Problem description:
Repeat the records below exactly from the line containing "altijd een flitser" to the line containing "equality of opportunity", taking in both of those lines. Drop the pictures.

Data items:

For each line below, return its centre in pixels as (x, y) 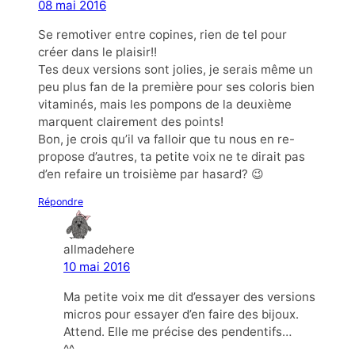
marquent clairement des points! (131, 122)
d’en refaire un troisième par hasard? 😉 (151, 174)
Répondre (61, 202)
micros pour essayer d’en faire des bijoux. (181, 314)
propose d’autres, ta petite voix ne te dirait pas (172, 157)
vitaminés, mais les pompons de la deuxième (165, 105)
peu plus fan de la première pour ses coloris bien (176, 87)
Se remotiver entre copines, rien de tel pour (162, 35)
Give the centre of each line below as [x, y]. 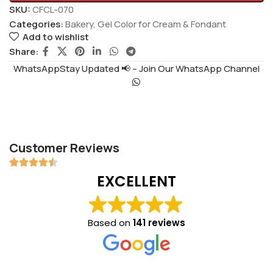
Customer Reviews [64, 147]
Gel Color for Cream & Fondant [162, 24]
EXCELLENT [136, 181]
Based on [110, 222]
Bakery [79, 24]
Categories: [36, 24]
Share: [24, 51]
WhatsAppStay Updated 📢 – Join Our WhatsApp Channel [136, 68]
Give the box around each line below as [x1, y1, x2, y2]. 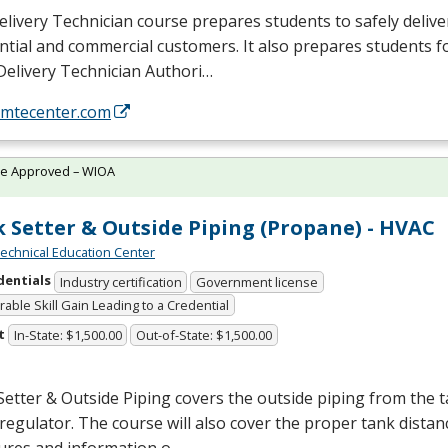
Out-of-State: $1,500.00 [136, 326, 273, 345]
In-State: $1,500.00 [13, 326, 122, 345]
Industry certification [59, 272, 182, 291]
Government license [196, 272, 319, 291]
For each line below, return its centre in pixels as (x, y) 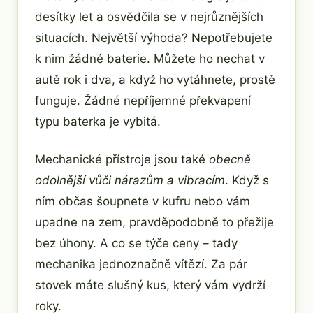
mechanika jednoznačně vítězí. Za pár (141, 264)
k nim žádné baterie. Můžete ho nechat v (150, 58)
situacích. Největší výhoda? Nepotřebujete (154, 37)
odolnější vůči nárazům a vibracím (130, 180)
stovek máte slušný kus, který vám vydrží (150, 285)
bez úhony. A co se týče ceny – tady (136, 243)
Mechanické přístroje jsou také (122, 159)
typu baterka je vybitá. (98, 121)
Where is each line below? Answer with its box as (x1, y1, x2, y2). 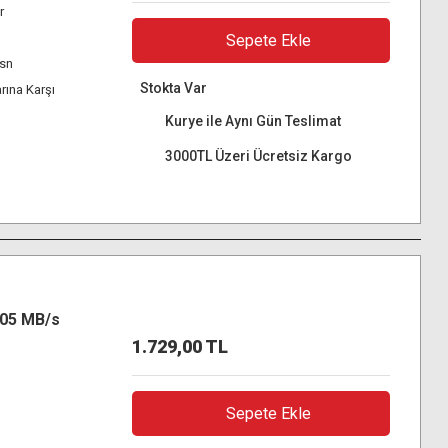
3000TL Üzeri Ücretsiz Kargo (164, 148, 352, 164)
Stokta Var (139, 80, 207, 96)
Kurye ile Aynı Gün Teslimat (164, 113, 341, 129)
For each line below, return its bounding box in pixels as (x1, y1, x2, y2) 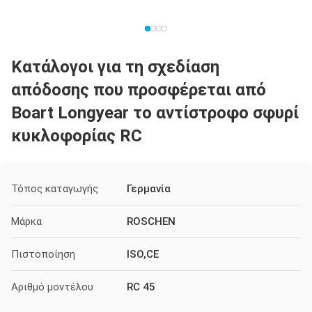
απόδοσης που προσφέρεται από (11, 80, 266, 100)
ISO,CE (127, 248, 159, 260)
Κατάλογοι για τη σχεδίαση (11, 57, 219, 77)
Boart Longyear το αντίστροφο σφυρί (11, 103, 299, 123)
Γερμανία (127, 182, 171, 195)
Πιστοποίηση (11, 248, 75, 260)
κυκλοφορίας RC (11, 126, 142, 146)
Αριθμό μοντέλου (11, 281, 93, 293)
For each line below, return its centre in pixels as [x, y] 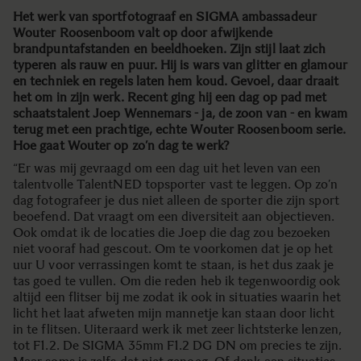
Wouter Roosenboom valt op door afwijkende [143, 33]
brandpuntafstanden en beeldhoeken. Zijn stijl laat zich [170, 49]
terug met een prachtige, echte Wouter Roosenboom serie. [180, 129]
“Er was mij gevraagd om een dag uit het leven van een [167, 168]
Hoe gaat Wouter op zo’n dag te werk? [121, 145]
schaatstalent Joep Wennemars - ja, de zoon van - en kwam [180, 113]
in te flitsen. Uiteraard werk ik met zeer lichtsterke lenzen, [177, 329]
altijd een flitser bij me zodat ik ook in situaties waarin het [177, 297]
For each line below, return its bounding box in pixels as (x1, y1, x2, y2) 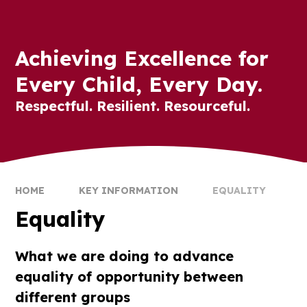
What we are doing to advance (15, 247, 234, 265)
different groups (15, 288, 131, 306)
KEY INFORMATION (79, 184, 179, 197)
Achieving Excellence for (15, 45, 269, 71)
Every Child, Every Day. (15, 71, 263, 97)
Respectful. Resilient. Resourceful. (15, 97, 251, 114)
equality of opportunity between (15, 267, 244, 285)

...

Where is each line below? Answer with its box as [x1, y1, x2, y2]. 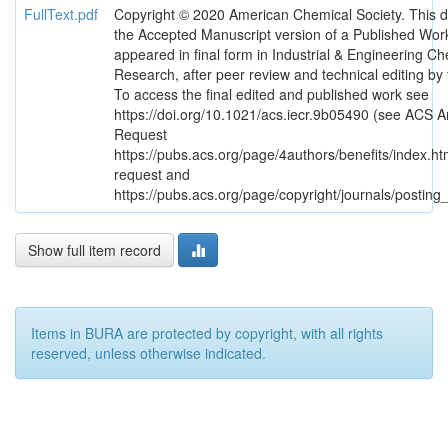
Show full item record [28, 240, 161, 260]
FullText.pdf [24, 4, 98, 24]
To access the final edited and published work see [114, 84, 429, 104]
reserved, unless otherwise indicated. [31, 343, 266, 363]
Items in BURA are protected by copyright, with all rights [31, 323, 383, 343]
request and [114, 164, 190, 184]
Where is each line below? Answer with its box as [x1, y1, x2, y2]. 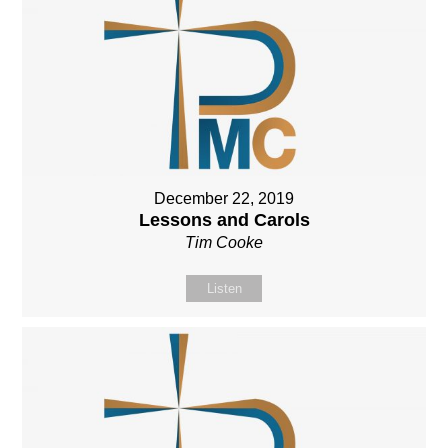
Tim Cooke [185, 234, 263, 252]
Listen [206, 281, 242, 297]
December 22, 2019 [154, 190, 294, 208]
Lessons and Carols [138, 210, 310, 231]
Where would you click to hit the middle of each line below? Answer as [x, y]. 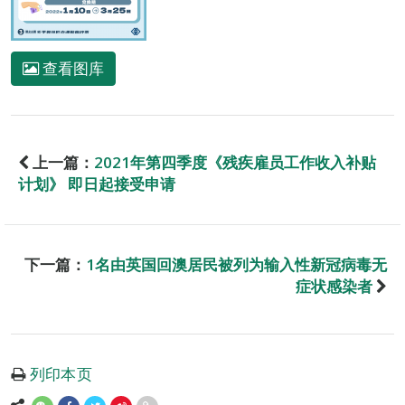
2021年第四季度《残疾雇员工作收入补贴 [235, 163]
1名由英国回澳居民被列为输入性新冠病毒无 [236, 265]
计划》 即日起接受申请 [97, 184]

Completed task:
altijd een flitser bij me zodat ik ook in situaties waarin het [177, 297]
For each line below, return its bounding box in pixels as (x1, y1, x2, y2) 
What we are doing to advance (15, 247, 234, 265)
different groups (15, 288, 131, 306)
KEY INFORMATION (79, 184, 179, 197)
Achieving Excellence for (15, 45, 269, 71)
Every Child, Every Day. (15, 71, 263, 97)
Respectful. Resilient. Resourceful. (15, 97, 251, 114)
equality of opportunity between (15, 267, 244, 285)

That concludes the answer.